Mayrig (Mother) is a 1991 semi-autobiographical film written and directed by French-Armenian filmmaker Henri Verneuil. The film's principal cast includes Claudia Cardinale and Omar Sharif as parents of Azad (Henri Verneuil depicted as child). Mayrig means mother in Armenian. The film is about the struggles of an Armenian family that emigrates to France from Turkey after the Armenian genocide of 1915.

For the film's main soundtrack, Verneuil used the traditional Armenian song "Dle Yaman".

Following the film's success, Verneuil edited the movie into a television series. He followed that up with 588 rue paradis, a sequel to the original movie.

Synopsis
The film opens with the court process of Soghomon Tehlirian who was being tried in Berlin for his 1921 Assassination of Talat Pasha, one of the plotters of the Armenian genocide.

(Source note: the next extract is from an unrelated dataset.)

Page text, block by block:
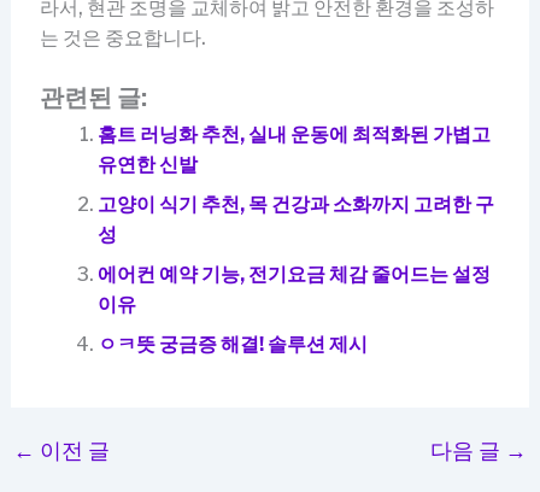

This introduces the viewer to the arrival of the Armenian Zakarian family fleeing persecution in the Ottoman Empire to refuge in Marseilles, France.

The film recounts the biography of Azad Zakarian and his parents and aunts, taking us in a 20 year journey of the family facing tough times as refugees. This is based on the memories of Azad (actually Henri Verneuil himself) starting from a six-year-old kid with many flashbacks to the period of genocide in Turkey.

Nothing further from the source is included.